La película del horror se proyecta una y otra vez. Memoria, verdad y justicia no se consiguen gratis, porque nada es más costoso que revivir las historias del sufrimiento propio y ajeno. De eso pueden dar fe quienes atestiguan en los juicios por crímenes de lesa humanidad. Son narraciones desgarradoras, pero necesarias. Por ese lugar pasó la madre de Mario Bravo, el nieto número 119 recuperado por las Abuelas de Plaza de Mayo. Mejor no describir los tormentos a los que ella fue sometida en un centro clandestino de detención tucumano. Separarla de su hijo recién nacido fue una de las tantas torturas que padeció. La mamá de Mario contó su caso de cara a los jueces. Quienes asisten a las audiencias reconocen que fue uno de los momentos más duros y conmovedores registrados en el seno del TOF.
El reencuentro de Mario con su mamá es uno de los tantos éxitos obtenidos por los organismos defensores de los derechos humanos -en este caso Abuelas-. Son colectivos que vienen bregando desde hace más de tres décadas por el cumplimiento de la ley y que las pasaron todas: la primavera alfonsinista con el juicio a las juntas; la reacción del Partido Militar traducida en el Punto Final y la Obediencia Debida; los indultos menemistas; la falsa reconciliación mantenida por el neoliberalismo delarruista; la decisión del kirchnerismo de transformar las causas en políticas de Estado. Hay una poderosa y consecuente historia de militancia en los organismos y las Abuelas son un ejemplo aplaudido en todo el mundo. Que Marcos Aguinis haya tratado a Estela de Carlotto de ser despreciable habla, básicamente, de él mismo.
La defensa de los derechos humanos excede largamente al kirchnerismo, que hizo un aporte valioso, pero no fue el único. La legislación que garantizó la impunidad dejó un resquicio -el robo de bebés- y por allí se siguió la ruta de los criminales. Con la llegada del nuevo milenio, nuevas generaciones de jueces y fiscales desenterraron las causas. Al momento de asumir la presidencia Néstor Kirchner había decenas de represores presos. Después fue el turno de la Corte Suprema de la Nación: declaró que los crímenes de lesa humanidad -aquellos cometidos desde el aparato del Estado- no prescriben penalmente.
Esta enumeración no es ociosa. Siempre conviene poner en contexto los hechos, sobre todo en tiempos como los que vivimos. Un editorial del diario “La Nación” (“No más venganza”), publicado al día siguiente de la elección que consagró a Mauricio Macri, provocó un cimbronazo. El texto, cuestionador de la validez de los juicios, fue repudiado por los propios periodistas del diario, quienes convocaron una asamblea en la Redacción. Macri, ya en su carácter de presidente electo, se apresuró a afirmar que su futuro Gobierno mantendrá la política de memoria, verdad y justicia. El titular de la Corte, Ricardo Lorenzetti, se pronunció en el mismo sentido.
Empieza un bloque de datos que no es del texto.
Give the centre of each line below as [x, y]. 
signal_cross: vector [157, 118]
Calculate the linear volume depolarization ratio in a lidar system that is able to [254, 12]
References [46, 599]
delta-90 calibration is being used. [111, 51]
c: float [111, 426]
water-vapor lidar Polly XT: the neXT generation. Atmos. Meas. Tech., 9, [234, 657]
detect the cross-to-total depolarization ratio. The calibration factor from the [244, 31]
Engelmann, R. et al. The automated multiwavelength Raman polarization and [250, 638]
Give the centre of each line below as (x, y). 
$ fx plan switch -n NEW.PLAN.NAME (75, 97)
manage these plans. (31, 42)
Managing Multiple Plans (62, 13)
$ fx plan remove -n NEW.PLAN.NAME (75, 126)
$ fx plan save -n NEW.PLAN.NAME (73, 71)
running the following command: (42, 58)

Los acusados han sido juzgados con todas las garantías constitucionales, en procesos sujetos a Derecho. Dos mentiras circulan: que hay sentencias de antemano y que no se cuida la salud de los reclusos. Durante los últimos 10 años fueron condenados 622 represores y 57 fueron absueltos. A decenas de procesados se les dictó la falta de mérito. Del total de imputados, 1.065 están detenidos (49%), 753 permanecen en libertad (35%) y 59 están prófugos (3%). Además, murieron 280 imputados, 227 de ellos sin haber sido juzgados (en esa lista figuran Adel Vilas y Mario Benjamín Menéndez, ambos fallecidos sin haber respondido por su accionar en Tucumán). Estos son datos de la Procuraduría de Crímenes contra la Humanidad del Ministerio Público Fiscal.
En este cuadro tan complejo y significativo se inscriben cuatro noticias netamente positivas para Tucumán, acumuladas en un puñado de horas:
1) El apuntado encuentro de Mario Bravo con su mamá.
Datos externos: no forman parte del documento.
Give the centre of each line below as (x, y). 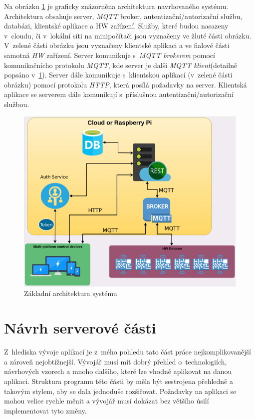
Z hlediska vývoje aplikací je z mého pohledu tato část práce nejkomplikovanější (127, 352)
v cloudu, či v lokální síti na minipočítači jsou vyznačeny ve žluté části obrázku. (128, 35)
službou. (17, 104)
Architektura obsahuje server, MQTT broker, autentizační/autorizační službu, (123, 16)
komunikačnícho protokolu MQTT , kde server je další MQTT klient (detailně (121, 65)
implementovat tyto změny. (45, 410)
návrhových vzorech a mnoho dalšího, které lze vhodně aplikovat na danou (118, 371)
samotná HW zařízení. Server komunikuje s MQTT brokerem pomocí (110, 55)
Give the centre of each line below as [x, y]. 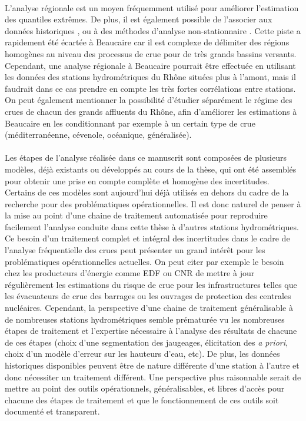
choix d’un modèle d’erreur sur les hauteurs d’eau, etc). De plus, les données [142, 354]
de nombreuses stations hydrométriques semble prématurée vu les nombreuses [145, 319]
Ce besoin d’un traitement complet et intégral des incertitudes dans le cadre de [147, 238]
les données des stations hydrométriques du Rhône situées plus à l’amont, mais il [150, 77]
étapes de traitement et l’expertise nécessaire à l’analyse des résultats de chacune [151, 331]
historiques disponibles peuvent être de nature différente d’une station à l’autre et [152, 365]
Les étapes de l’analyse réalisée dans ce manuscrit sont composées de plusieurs [146, 158]
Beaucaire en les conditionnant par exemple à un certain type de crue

2) La señalización oficial del Pozo de Vargas como un predio en el que se cometieron delitos de lesa humanidad.
3) La designación de la Escuelita de Famaillá como el primer sitio oficial de la memoria de Tucumán.
4) La confirmación de que el 5 de mayo, casi dos semanas antes del festejo del Bicentenario, comenzarán las audiencias de la megacausa Operativo Independencia, la más grande que se juzgará en Tucumán.
La vorágine informativa suele minimizar o invisibilizar esta clase de sucesos, que mejoran nuestra calidad de vida porque fortalecen las instituciones, refuerzan el compromiso con la verdad histórica y nos recuerdan que, ante todo, la humanidad es lo que nos distingue.